WHAT THE TASK REQUIRES: Set down all of the entries word for word, omitting the images they contain.
+++ DATA IN THIS EXERCISE +++
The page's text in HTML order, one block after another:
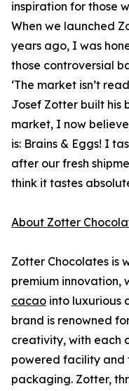
inspiration for those
When we launched
years ago, I was
those controversial
‘The market isn’t
Josef Zotter built his
market, I now
is: Brains & Eggs! I
after our fresh
think it tastes
About Zotter
Zotter Chocolates is
premium innovation,
cacao into luxurious
brand is renowned
creativity, with each
powered facility and
packaging. Zotter,
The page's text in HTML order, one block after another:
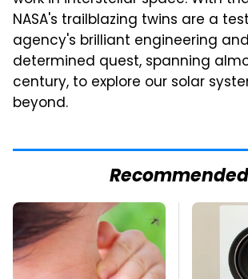
NASA's trailblazing twins are a
agency's brilliant engineering
determined quest, spanning
century, to explore our solar
beyond.
Recommended
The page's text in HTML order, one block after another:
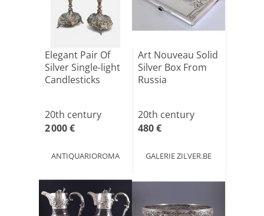
Elegant Pair Of
Silver Single-light
Candlesticks
20th century
2 000 €
ANTIQUARIOROMA
Art Nouveau Solid
Silver Box From
Russia
20th century
480 €
GALERIE ZILVER.BE
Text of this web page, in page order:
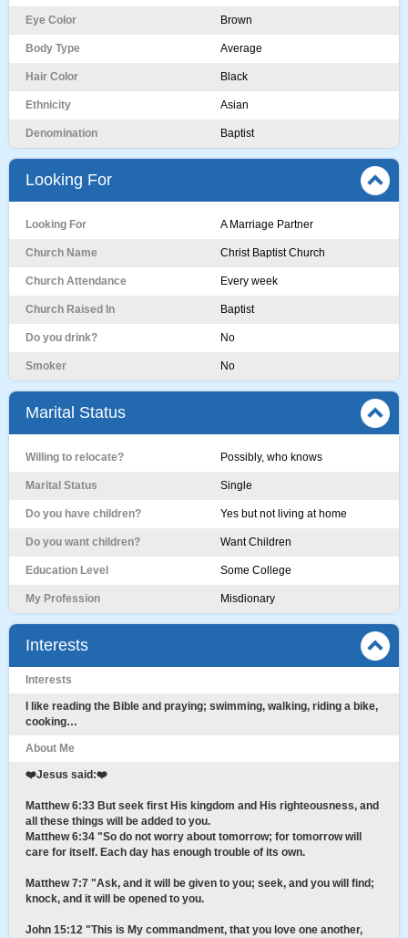
Eye Color Brown
Body Type Average
Hair Color Black
Ethnicity Asian
Denomination Baptist
Looking For
Looking For A Marriage Partner
Church Name Christ Baptist Church
Church Attendance Every week
Church Raised In Baptist
Do you drink? No
Smoker No
Marital Status
Willing to relocate? Possibly, who knows
Marital Status Single
Do you have children? Yes but not living at home
Do you want children? Want Children
Education Level Some College
My Profession Misdionary
Interests
Interests
I like reading the Bible and praying; swimming, walking, riding a bike,
cooking…
About Me
❤️Jesus said:❤️
Matthew 6:33 But seek first His kingdom and His righteousness, and
all these things will be added to you.
Matthew 6:34 "So do not worry about tomorrow; for tomorrow will
care for itself. Each day has enough trouble of its own.
Matthew 7:7 "Ask, and it will be given to you; seek, and you will find;
knock, and it will be opened to you.
John 15:12 "This is My commandment, that you love one another,
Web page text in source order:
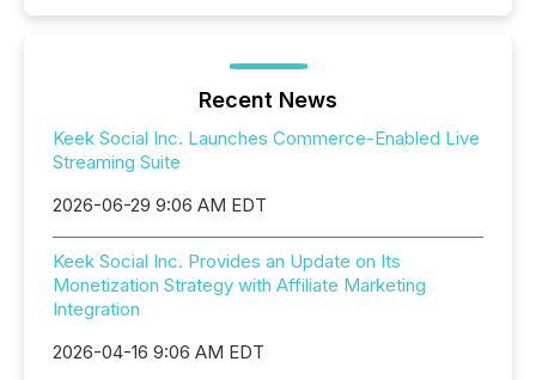
Recent News
Keek Social Inc. Launches Commerce-Enabled Live
Streaming Suite
2026-06-29 9:06 AM EDT
Keek Social Inc. Provides an Update on Its
Monetization Strategy with Affiliate Marketing
Integration
2026-04-16 9:06 AM EDT
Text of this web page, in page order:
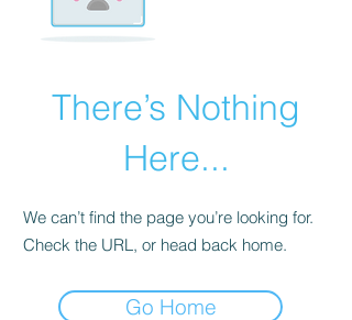
There’s Nothing
Here...
We can’t find the page you’re looking for.
Check the URL, or head back home.
Go Home
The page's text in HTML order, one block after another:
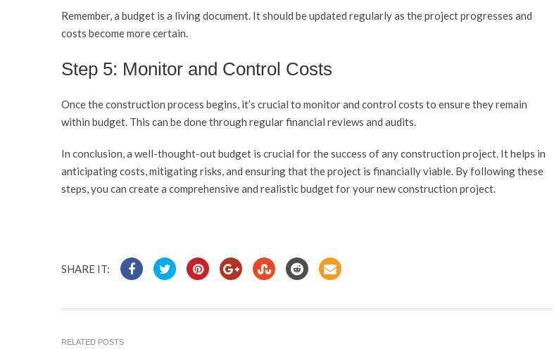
+++
EXPECTED ANSWER:
The page's text in HTML order, one block after another:
inspiration for those
When we launched
years ago, I was
those controversial
‘The market isn’t
Josef Zotter built his
market, I now
is: Brains & Eggs! I
after our fresh
think it tastes
About Zotter
Zotter Chocolates is
premium innovation,
cacao into luxurious
brand is renowned
creativity, with each
powered facility and
packaging. Zotter,
The page's text in HTML order, one block after another:
NASA's trailblazing twins are a
agency's brilliant engineering
determined quest, spanning
century, to explore our solar
beyond.
Recommended
The page's text in HTML order, one block after another:
Elegant Pair Of
Silver Single-light
Candlesticks
20th century
2 000 €
ANTIQUARIOROMA
Art Nouveau Solid
Silver Box From
Russia
20th century
480 €
GALERIE ZILVER.BE
Text of this web page, in page order:
Eye Color Brown
Body Type Average
Hair Color Black
Ethnicity Asian
Denomination Baptist
Looking For
Looking For A Marriage Partner
Church Name Christ Baptist Church
Church Attendance Every week
Church Raised In Baptist
Do you drink? No
Smoker No
Marital Status
Willing to relocate? Possibly, who knows
Marital Status Single
Do you have children? Yes but not living at home
Do you want children? Want Children
Education Level Some College
My Profession Misdionary
Interests
Interests
I like reading the Bible and praying; swimming, walking, riding a bike,
cooking…
About Me
❤️Jesus said:❤️
Matthew 6:33 But seek first His kingdom and His righteousness, and
all these things will be added to you.
Matthew 6:34 "So do not worry about tomorrow; for tomorrow will
care for itself. Each day has enough trouble of its own.
Matthew 7:7 "Ask, and it will be given to you; seek, and you will find;
knock, and it will be opened to you.
John 15:12 "This is My commandment, that you love one another,
Web page text in source order:
Recent News
Keek Social Inc. Launches Commerce-Enabled Live
Streaming Suite
2026-06-29 9:06 AM EDT
Keek Social Inc. Provides an Update on Its
Monetization Strategy with Affiliate Marketing
Integration
2026-04-16 9:06 AM EDT
Text of this web page, in page order:
There’s Nothing
Here...
We can’t find the page you’re looking for.
Check the URL, or head back home.
Go Home
The page's text in HTML order, one block after another:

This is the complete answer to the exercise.